# History on Bavarian Warmblood Black Mare by Dompfaff



## elleay (11 June 2015)

I'm wondering if anybody on here has any information on my mare? I'm led to believe she was bred by George Nimmo, and she is out of Bavarian Stallion Dompfaff. Her previous name was Brandy GN. 
I bought her off a riding instructor in 2009, would love some history on her as she's a very special mare, one of a kind. Born and Bred in Britain, I think she was registered with B.B.W.A but since the association no longer exists, I've had difficulty tracing.

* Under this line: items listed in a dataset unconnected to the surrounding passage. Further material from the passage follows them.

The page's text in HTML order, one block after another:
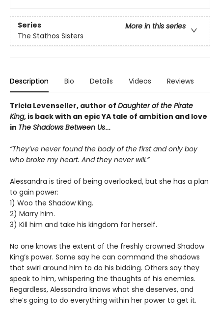
Series
More in this series
The Stathos Sisters
Description Bio Details Videos Reviews
Tricia Levenseller, author of Daughter of the Pirate
King, is back with an epic YA tale of ambition and love
in The Shadows Between Us…
“They’ve never found the body of the first and only boy
who broke my heart. And they never will.”
Alessandra is tired of being overlooked, but she has a plan
to gain power:
1) Woo the Shadow King.
2) Marry him.
3) Kill him and take his kingdom for herself.
No one knows the extent of the freshly crowned Shadow
King’s power. Some say he can command the shadows
that swirl around him to do his bidding. Others say they
speak to him, whispering the thoughts of his enemies.
Regardless, Alessandra knows what she deserves, and
she’s going to do everything within her power to get it.
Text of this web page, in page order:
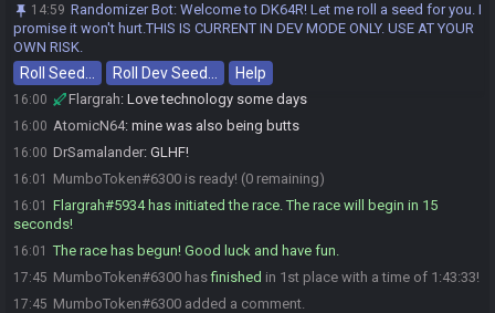
14:59 Randomizer Bot: Welcome to DK64R! Let me roll a seed for you. I
promise it won't hurt.THIS IS CURRENT IN DEV MODE ONLY. USE AT YOUR
OWN RISK.
Roll Seed… Roll Dev Seed… Help
16:00 Sowser_:all good!
16:00 AtomicN64
16:00 MumboToken :1 minute
16:00 Flargrah: Love technology some days
16:00 AtomicN64: mine was also being butts
16:00 DrSamalander: GLHF!
16:01 MumboToken#6300 is ready! (0 remaining)
16:01
Flargrah#5934 has initiated the race. The race will begin in 15
seconds!
16:01 The race has begun! Good luck and have fun.
17:45 MumboToken#6300 hasfinished in 1st place with a time of 1:43:33!
17:45 MumboToken#6300 added a comment.
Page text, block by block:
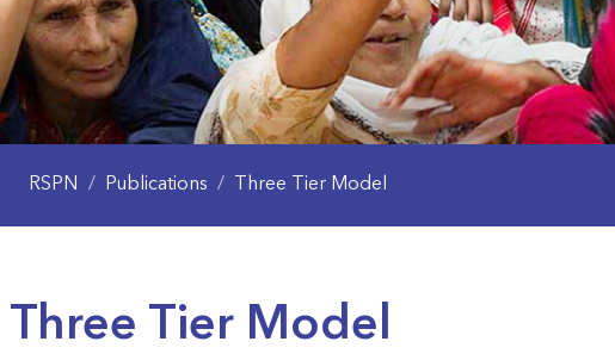
RSPN / Publications / Three Tier Model
Three Tier Model
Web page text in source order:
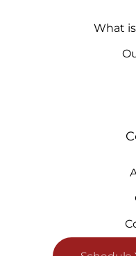
What
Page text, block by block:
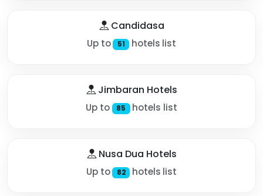
Candidasa
Up to 51 hotels list
Jimbaran Hotels
Up to 85 hotels list
Nusa Dua Hotels
Up to 82 hotels list
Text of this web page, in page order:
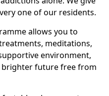
one of our residents.
allows you to
meditations,
environment,
brighter future free from
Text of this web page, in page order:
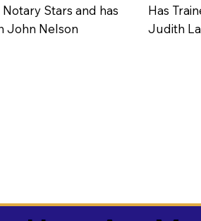
Stars and has
John Nelson
Has
Judith
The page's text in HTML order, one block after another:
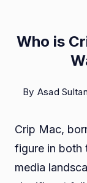
Who is
By Asad Sultan
Crip Mac,
figure in both
media
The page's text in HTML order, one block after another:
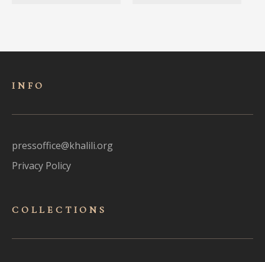
INFO
pressoffice@khalili.org
Privacy Policy
COLLECTIONS
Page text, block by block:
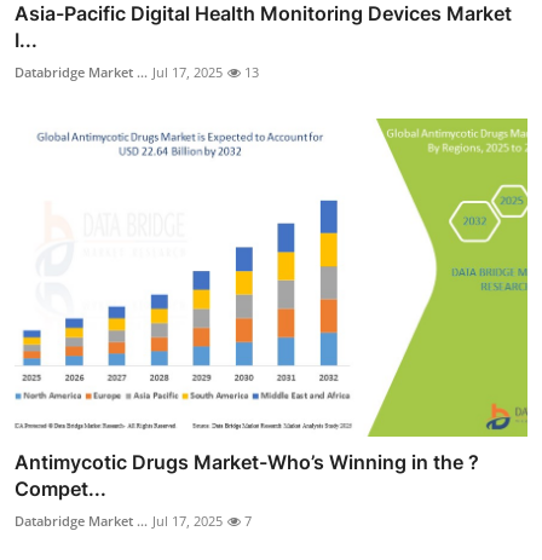
Asia-Pacific Digital Health Monitoring Devices Market
I...
Databridge Market ... Jul 17, 2025 13
Antimycotic Drugs Market-Who’s Winning in the ?
Compet...
Databridge Market ... Jul 17, 2025 7
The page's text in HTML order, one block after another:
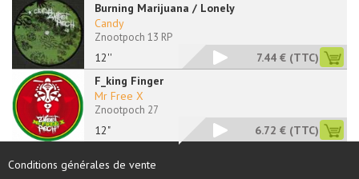
Burning Marijuana / Lonely
12''
Candy
Znootpoch 13 RP
7.44 € (TTC)
F_king Finger
12"
Mr Free X
Znootpoch 27
6.72 € (TTC)
Conditions générales de vente
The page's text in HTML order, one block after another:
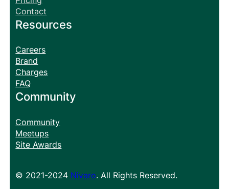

Any information would be much appreciated. Thank you


----------



## JDH01 (11 June 2015)

Does she have a brand or freeze mark? If so look it up on line, even from a pic


----------



## elleay (11 June 2015)

She has a small freezemark/brand on neck, on her left side, but I really can't tell what it is. It looks like a diamond shape with a hole in the middle of it. There are also numbers on her hip, though they're hard to read..


----------



## elleay (11 June 2015)

I've just learned she is registered in the Anglo-European studbook as Stunning Stuff / Bonita


----------



## Alicefold (3 August 2015)

elleay said:



			I've just learned she is registered in the Anglo-European studbook as Stunning Stuff / Bonita
		
Click to expand...

I also have a mare bred by George Nimmo by Dompfaff, out of Bay Affair. Her name is Bachstelze and she is registered Bavarian Warmblood. She is 26 now and I have had her for 14 years. She is also a very special mare.


----------